To gain insight into COVID-19-induced smell loss, the current authors explored the molecular consequences of SARS-CoV-2 infection in golden hamsters and in olfactory tissue taken from 23 human autopsies. Hamsters represent a good model, being mammals that both depend more on the sense of smell than humans, and that are more susceptible to nasal cavity infection.
The study results build on the discovery over many years that the process that turns on genes involves complex 3D relationships, where DNA sections become more or less accessible to the cell's gene-reading machinery based on key signals, and where some DNA chains loop around to form long-range interactions that enable the stable reading of genes. Some genes operate in chromatin "compartments"—protein complexes that house the genes—that are open and active, while others are compacted and closed, as part of the "nuclear architecture."
In the current study, experiments confirmed that SARS-CoV-2 infection, and the immune reaction to it, decreases the ability of DNA chains in chromosomes that influence the formation of olfactory receptor building to be open and active, and to loop around to activate gene expression. In both hamster and human olfactory neuronal tissue, the research team detected persistent and widespread downregulation of olfactory receptor building. Other work posted by these authors suggests that olfactory neurons are wired into sensitive brain regions, and that ongoing immune cell reactions in the nasal cavity could influence emotions, and the ability to think clearly (cognition), consistent with long COVID.
Experiments in hamsters recorded over time revealed that downregulation of olfactory neuron receptors persisted after short-term changes that might affect the sense of smell had naturally recovered. The authors say this suggests that COVID-19 causes longer-lasting disruption in chromosomal regulation of gene expression, representing a form of "nuclear memory" that could prevent the restoration of olfactory receptor transcription even after SARS-CoV-2 is cleared.

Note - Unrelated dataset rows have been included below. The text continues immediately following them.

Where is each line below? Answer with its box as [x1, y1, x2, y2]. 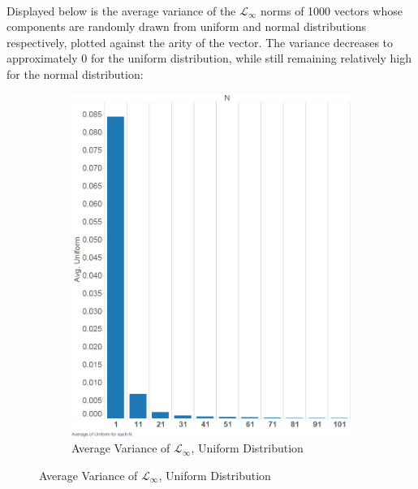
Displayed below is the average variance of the [6, 2, 236, 19]
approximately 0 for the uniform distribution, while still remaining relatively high [6, 50, 412, 67]
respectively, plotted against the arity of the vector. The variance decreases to [6, 33, 394, 50]
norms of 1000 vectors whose [261, 2, 403, 19]
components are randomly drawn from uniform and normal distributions [6, 18, 367, 35]
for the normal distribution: [6, 65, 144, 82]
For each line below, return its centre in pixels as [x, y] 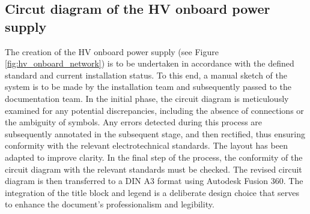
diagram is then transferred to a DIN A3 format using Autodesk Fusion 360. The [154, 181]
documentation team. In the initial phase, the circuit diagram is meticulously [147, 98]
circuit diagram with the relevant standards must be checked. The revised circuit [153, 169]
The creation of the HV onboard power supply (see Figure [112, 51]
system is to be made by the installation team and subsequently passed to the [148, 87]
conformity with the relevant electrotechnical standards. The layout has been [146, 145]
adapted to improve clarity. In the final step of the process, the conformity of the [154, 157]
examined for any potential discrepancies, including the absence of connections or [154, 110]
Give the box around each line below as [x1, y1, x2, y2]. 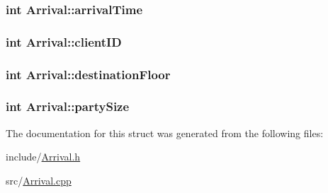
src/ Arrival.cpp [6, 172, 72, 187]
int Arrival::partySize [6, 98, 130, 115]
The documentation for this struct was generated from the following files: [6, 125, 324, 140]
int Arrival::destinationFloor [6, 65, 171, 83]
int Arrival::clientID [6, 33, 122, 50]
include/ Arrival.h [6, 149, 81, 164]
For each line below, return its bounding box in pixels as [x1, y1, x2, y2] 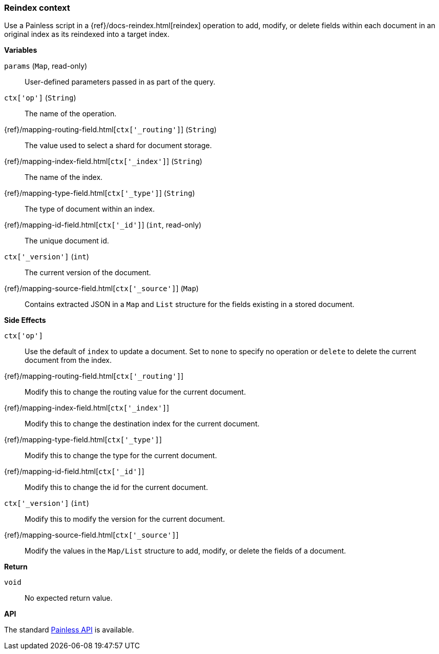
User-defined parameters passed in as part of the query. [25, 77, 216, 87]
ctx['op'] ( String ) [4, 93, 76, 103]
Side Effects [4, 316, 46, 325]
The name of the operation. [25, 109, 117, 118]
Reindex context [4, 3, 70, 13]
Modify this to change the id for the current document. [25, 483, 208, 492]
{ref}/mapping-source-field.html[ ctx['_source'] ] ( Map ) [4, 284, 199, 293]
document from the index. [25, 356, 112, 365]
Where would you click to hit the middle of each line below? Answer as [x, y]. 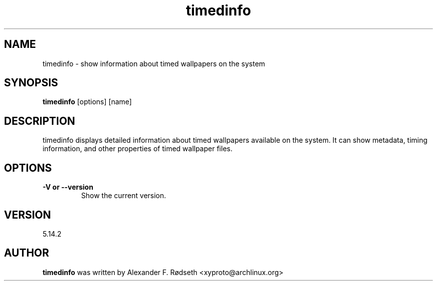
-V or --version [68, 187]
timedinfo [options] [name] [87, 102]
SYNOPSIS [31, 83]
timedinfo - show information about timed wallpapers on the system [154, 63]
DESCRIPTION [40, 121]
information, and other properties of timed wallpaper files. [137, 149]
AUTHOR [27, 253]
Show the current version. [123, 196]
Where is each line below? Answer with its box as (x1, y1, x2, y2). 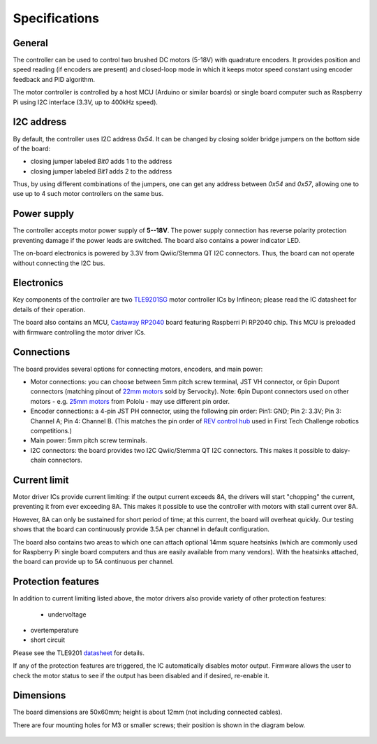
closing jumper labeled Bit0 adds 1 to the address (30, 157, 172, 166)
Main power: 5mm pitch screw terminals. (30, 436, 148, 444)
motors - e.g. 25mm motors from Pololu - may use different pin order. (30, 397, 230, 405)
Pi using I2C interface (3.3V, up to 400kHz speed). (13, 98, 158, 106)
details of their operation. (13, 305, 86, 314)
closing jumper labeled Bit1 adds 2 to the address (30, 167, 172, 175)
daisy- (332, 446, 350, 454)
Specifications (13, 10, 99, 26)
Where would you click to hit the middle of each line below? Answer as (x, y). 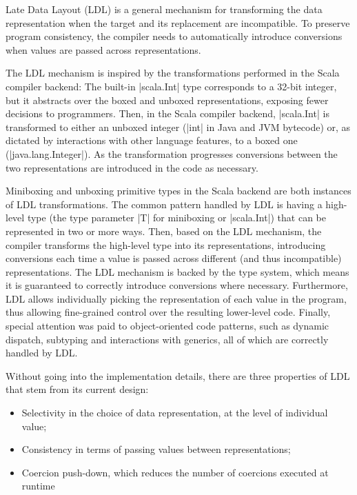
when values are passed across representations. (103, 49)
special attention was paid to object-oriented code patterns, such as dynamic (167, 326)
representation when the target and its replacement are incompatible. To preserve (178, 22)
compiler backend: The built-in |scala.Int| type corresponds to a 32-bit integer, (171, 86)
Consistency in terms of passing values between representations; (156, 449)
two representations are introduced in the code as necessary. (132, 167)
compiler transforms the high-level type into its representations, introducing (166, 244)
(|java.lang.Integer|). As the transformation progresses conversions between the (172, 153)
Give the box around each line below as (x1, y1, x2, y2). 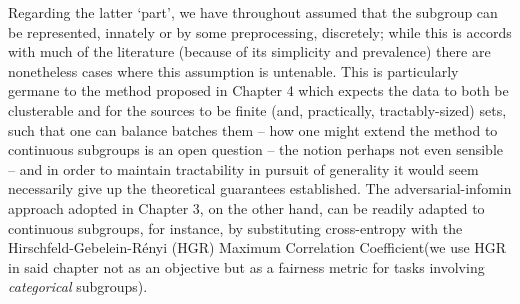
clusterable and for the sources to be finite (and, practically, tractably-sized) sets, (8, 99, 507, 120)
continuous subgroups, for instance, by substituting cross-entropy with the (8, 217, 463, 238)
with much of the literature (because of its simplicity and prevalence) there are (8, 41, 491, 62)
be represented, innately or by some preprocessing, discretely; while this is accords (8, 21, 512, 42)
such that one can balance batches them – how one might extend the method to (8, 119, 498, 140)
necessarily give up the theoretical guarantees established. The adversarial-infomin (8, 178, 512, 199)
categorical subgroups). (8, 276, 148, 297)
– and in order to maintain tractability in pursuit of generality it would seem (8, 158, 479, 179)
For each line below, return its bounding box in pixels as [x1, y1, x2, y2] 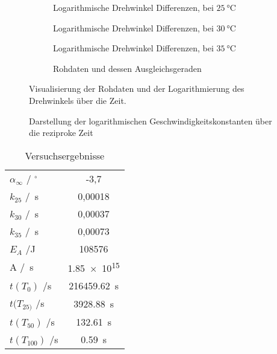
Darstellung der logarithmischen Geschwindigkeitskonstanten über [29, 114, 272, 127]
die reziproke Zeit [29, 126, 93, 139]
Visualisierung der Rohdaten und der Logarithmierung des [29, 82, 244, 95]
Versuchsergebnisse [25, 148, 105, 163]
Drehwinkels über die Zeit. [29, 94, 126, 106]
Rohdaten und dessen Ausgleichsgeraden [53, 62, 202, 74]
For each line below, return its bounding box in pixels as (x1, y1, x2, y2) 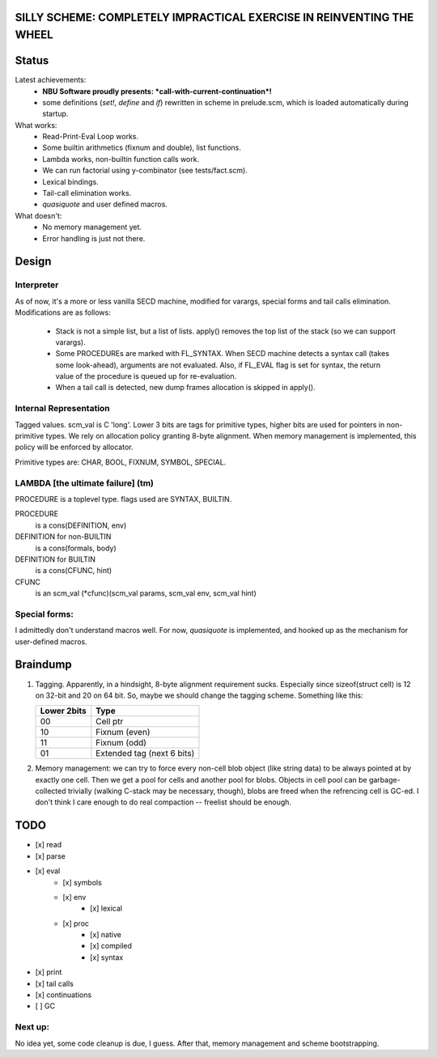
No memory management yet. (42, 223, 142, 232)
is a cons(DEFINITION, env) (35, 520, 127, 530)
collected (35, 786, 66, 796)
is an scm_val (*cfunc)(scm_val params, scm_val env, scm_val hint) (35, 588, 257, 598)
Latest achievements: (15, 75, 87, 85)
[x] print (35, 967, 62, 977)
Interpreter (15, 279, 59, 291)
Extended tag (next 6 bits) (95, 748, 195, 759)
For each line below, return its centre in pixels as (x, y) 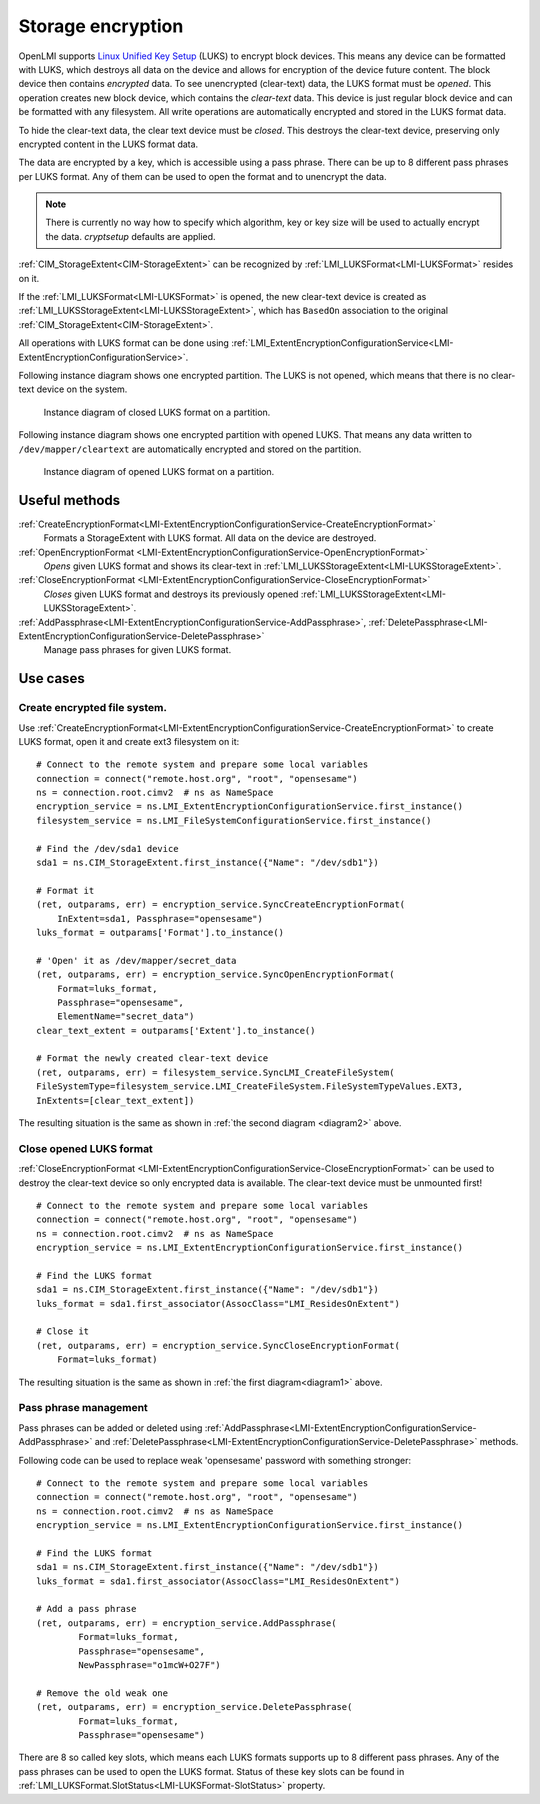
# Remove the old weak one (102, 1693)
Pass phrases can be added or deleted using (110, 1427)
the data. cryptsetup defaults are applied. (130, 236)
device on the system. (82, 389)
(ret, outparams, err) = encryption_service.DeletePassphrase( (194, 1707)
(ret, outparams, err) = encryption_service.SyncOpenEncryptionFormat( (215, 974)
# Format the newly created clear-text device (152, 1058)
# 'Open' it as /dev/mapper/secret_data (136, 960)
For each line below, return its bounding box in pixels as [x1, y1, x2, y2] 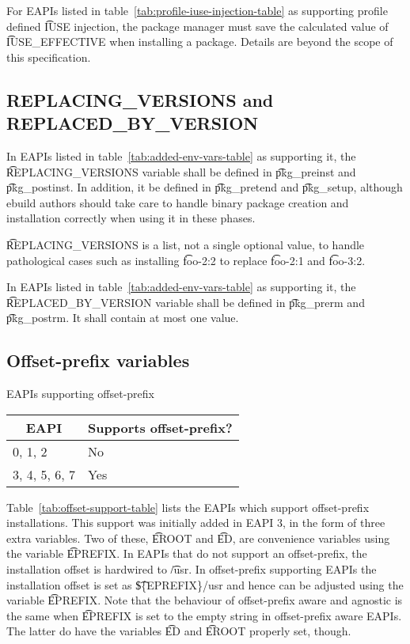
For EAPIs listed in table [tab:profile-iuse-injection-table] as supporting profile [6, 2, 388, 18]
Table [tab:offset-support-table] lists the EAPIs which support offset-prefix [6, 498, 370, 515]
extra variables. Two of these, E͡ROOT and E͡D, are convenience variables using [6, 529, 390, 546]
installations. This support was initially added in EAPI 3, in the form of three [6, 514, 385, 531]
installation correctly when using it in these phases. [6, 210, 256, 226]
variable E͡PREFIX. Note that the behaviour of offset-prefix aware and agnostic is [6, 592, 403, 608]
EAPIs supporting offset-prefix [6, 385, 154, 402]
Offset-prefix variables [6, 348, 190, 373]
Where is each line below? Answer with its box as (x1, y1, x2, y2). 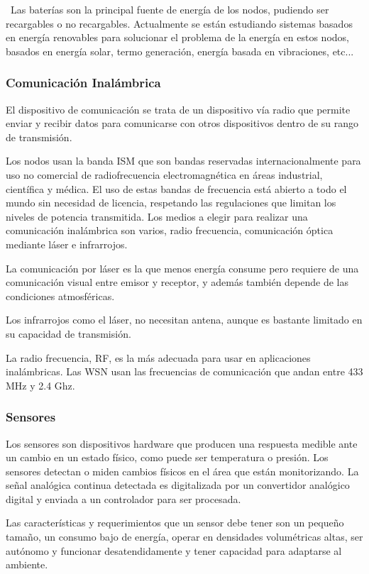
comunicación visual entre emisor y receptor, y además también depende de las (6, 275, 349, 289)
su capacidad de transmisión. (6, 326, 131, 341)
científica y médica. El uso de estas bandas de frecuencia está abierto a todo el (6, 181, 347, 196)
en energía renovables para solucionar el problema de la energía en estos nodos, (6, 30, 349, 45)
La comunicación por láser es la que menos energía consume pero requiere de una (6, 260, 359, 275)
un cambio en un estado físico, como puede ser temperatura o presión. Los (6, 450, 329, 465)
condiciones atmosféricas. (6, 288, 115, 303)
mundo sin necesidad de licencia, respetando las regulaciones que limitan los (6, 195, 336, 210)
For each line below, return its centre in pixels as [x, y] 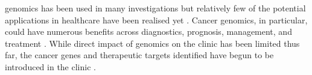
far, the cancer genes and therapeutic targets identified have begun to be [139, 55]
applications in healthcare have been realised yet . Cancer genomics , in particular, [156, 19]
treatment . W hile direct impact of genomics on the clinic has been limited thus [152, 43]
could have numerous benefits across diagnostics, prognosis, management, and [148, 31]
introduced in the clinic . [50, 66]
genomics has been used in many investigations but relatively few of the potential [155, 8]
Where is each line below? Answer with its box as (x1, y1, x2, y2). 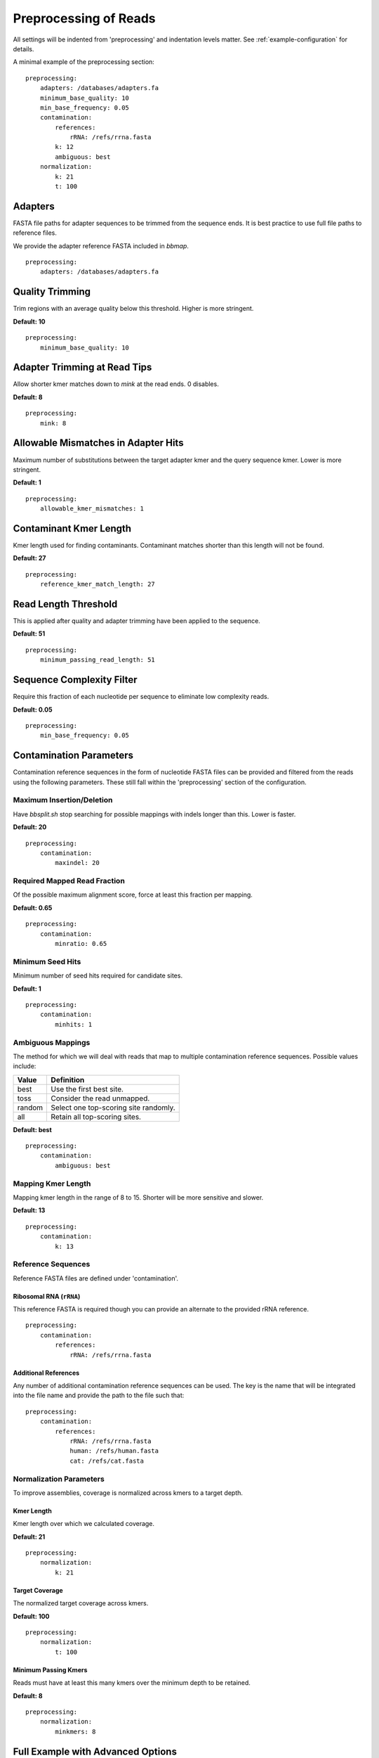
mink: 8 (39, 419, 67, 427)
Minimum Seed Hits (13, 956, 81, 966)
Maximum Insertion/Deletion (13, 795, 113, 805)
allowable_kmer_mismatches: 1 (39, 505, 144, 513)
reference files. (13, 229, 58, 237)
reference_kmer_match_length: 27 (39, 580, 156, 589)
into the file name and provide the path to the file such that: (13, 1391, 185, 1399)
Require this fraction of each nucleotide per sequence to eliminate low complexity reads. (13, 693, 270, 701)
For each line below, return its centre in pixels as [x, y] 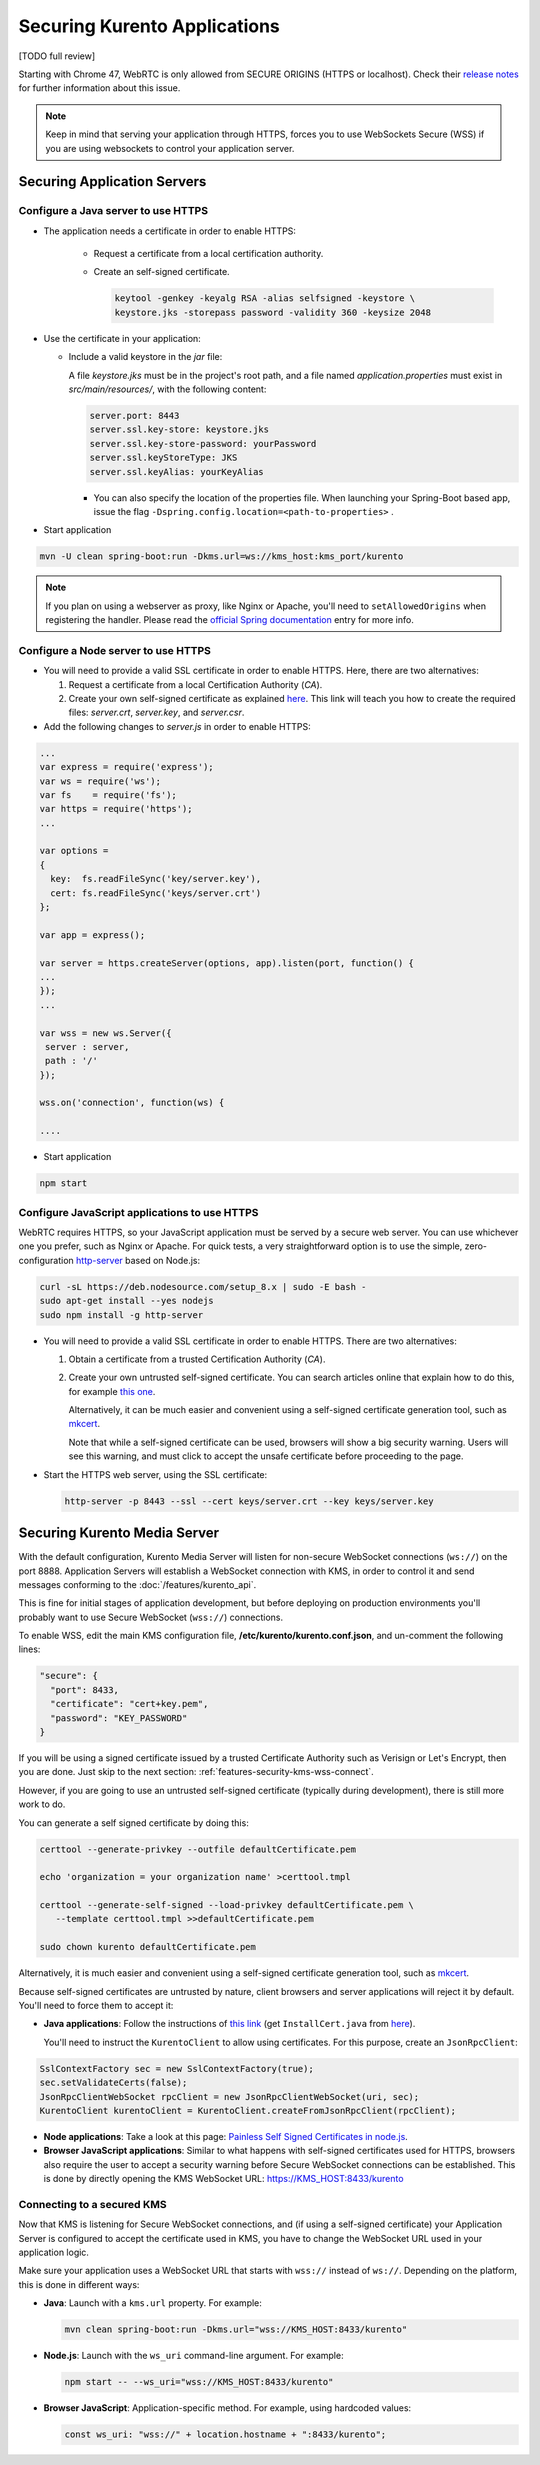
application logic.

"The realization that the sense of smell relies on 'fragile' genomic interactions between chromosomes has important implications," says Dr. tenOever. "If olfactory gene expression ceases every time the immune system responds in certain ways that disrupts inter-chromosomal contacts, then the lost sense of smell may act as the 'canary in the coal mine,' providing early signals that the COVID-19 virus is damaging brain tissue before other symptoms present, and suggesting new ways to treat it."
In a next step, the team is presently seeing whether treating hamsters with long COVID with steroids can restore restrain damaging immune reactions (inflammation) to protect nuclear architecture.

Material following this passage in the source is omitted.